- Born: 22 June 1965 Springs, South Africa
- Died: 18 August 2010 (aged 45) Fish Hoek, South Africa
- Occupations: Actress; author; playwright; television presenter;
- Known for: Hosting the South African version of The Weakest Link

= Fiona Coyne (presenter) =

South African actress, writer and television personality/presenter

Fiona Coyne (22 June 1965 – 18 August 2010) was a South African actress, author, playwright and television presenter who hosted the South African version of The Weakest Link.

Coyne was born in Springs, South Africa in 1965. She was a member of the Capab drama group for seven years after training as an actor. She also worked at a rhinoceros and elephant sanctuary in Kenya for four years.

She was the playwright of many notable plays such as The Birthday, Glass Roots and As the Koekie crumbles.

In 2009, Coyne appeared in The Adventures of Pinocchio, a pantomime by Janice Honeyman, as Katarina the Cat. She also authored the book Who Moved My Ladder? The Working Woman's Guide to Success.
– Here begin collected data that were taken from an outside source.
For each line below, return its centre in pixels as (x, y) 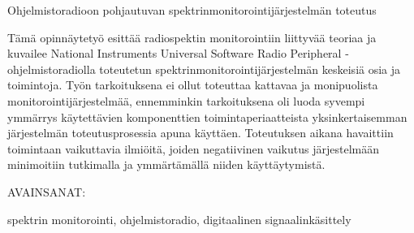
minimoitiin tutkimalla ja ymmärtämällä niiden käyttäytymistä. (166, 164)
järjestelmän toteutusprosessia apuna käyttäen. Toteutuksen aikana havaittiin (201, 133)
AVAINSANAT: (47, 191)
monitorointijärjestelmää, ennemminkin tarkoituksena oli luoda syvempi (186, 100)
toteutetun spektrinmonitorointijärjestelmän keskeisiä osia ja (250, 69)
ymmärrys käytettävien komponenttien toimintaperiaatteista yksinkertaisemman (207, 116)
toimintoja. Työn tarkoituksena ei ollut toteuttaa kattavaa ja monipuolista (193, 85)
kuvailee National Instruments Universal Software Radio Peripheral (175, 53)
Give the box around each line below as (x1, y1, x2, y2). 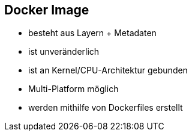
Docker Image (4, 2, 89, 17)
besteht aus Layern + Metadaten (28, 28, 157, 39)
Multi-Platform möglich (28, 84, 119, 94)
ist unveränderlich (28, 46, 100, 57)
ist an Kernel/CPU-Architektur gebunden (28, 65, 188, 76)
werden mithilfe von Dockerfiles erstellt (28, 102, 183, 113)
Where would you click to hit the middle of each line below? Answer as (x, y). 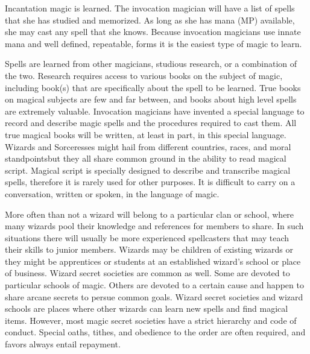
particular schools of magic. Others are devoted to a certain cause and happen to (154, 285)
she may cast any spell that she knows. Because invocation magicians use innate (153, 32)
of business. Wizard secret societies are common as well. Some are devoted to (147, 273)
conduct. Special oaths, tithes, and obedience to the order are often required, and (155, 332)
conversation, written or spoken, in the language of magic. (112, 193)
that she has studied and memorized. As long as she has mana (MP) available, (150, 20)
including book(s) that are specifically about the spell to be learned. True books (153, 87)
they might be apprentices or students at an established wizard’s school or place (153, 261)
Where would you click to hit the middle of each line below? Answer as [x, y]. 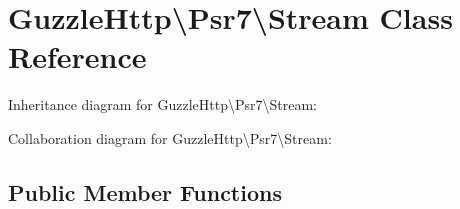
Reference [77, 56]
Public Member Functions [145, 191]
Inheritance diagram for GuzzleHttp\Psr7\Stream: [162, 104]
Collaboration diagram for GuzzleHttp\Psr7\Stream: [170, 137]
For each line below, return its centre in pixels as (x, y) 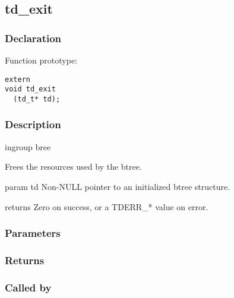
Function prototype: (41, 60)
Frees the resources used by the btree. (73, 167)
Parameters (33, 233)
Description (33, 124)
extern (18, 79)
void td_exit (30, 89)
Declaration (33, 38)
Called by (28, 287)
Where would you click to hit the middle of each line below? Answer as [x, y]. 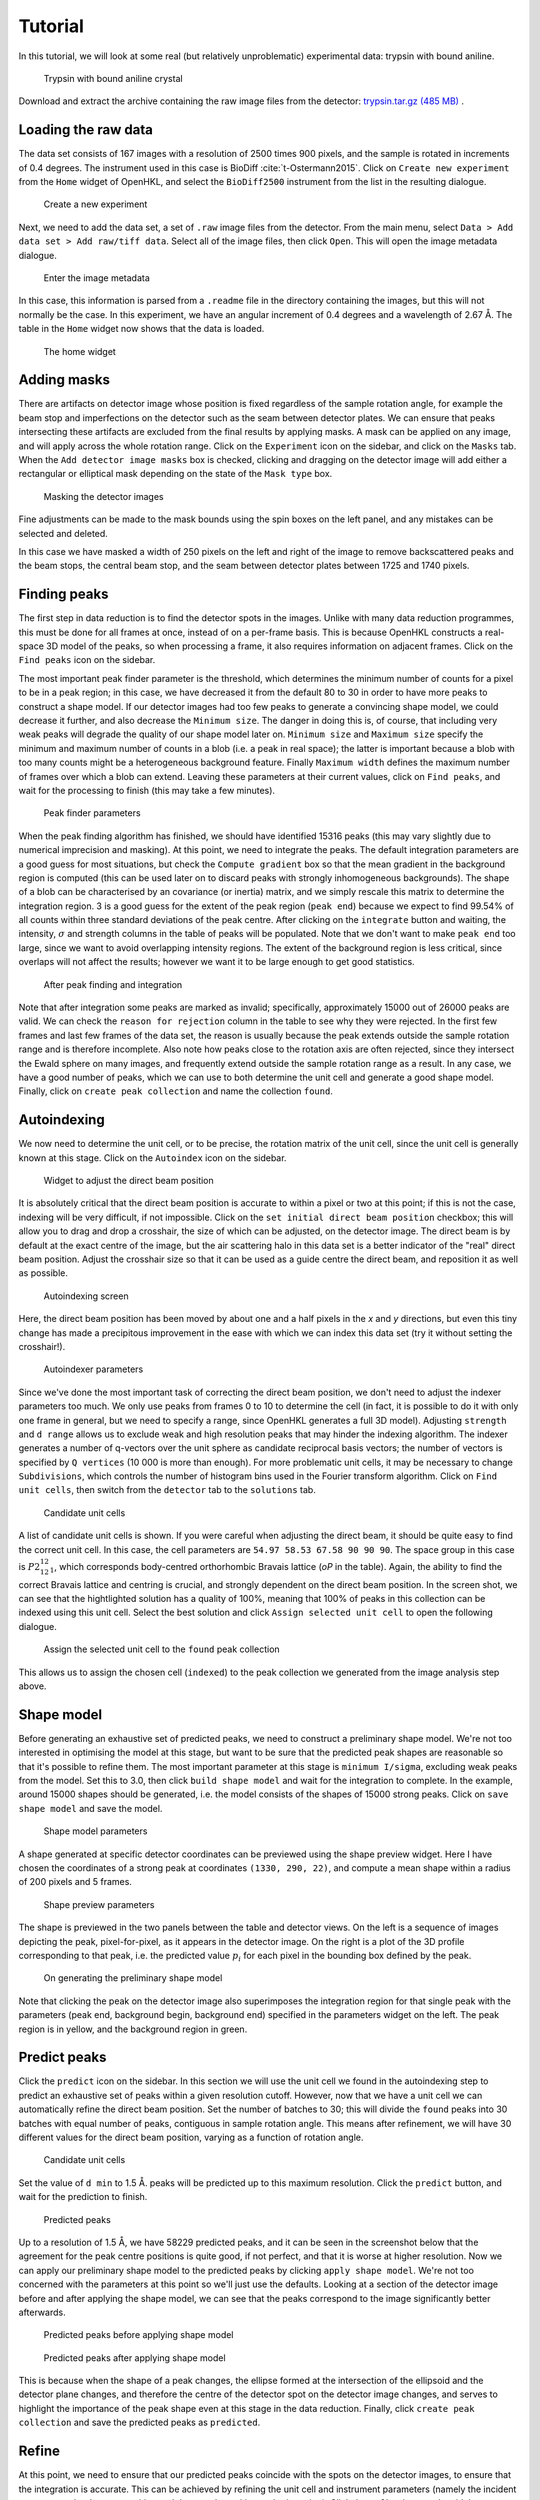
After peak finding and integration [113, 984]
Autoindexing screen [86, 1296]
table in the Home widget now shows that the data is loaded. [141, 329]
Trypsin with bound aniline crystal [113, 78]
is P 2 [29, 1566]
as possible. [43, 1273]
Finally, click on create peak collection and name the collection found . [176, 1091]
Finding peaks [63, 594]

Coyne was best known in South Africa for her position as the presenter of The Weakest Link. Her appearance, hair, dress and style of speaking to contestants were based on those of Anne Robinson, who hosted the British version of the show. Coyne beat approximately 500 people for The Weakest Link position. She travelled to London in 2003 to train with Anne Robinson before the South African version of the show was launched.

Coyne died at her home in Fish Hoek, South Africa, on 18 August 2010, aged 45, from a suspected suicide. She had recently divorced her husband, Willie Fritz, after 22 years of marriage. She had reportedly left notes for her housekeeper, Zoleka Shumani, and her family. Her funeral was held at St. Peter's Roman Catholic church in Strand, Western Cape.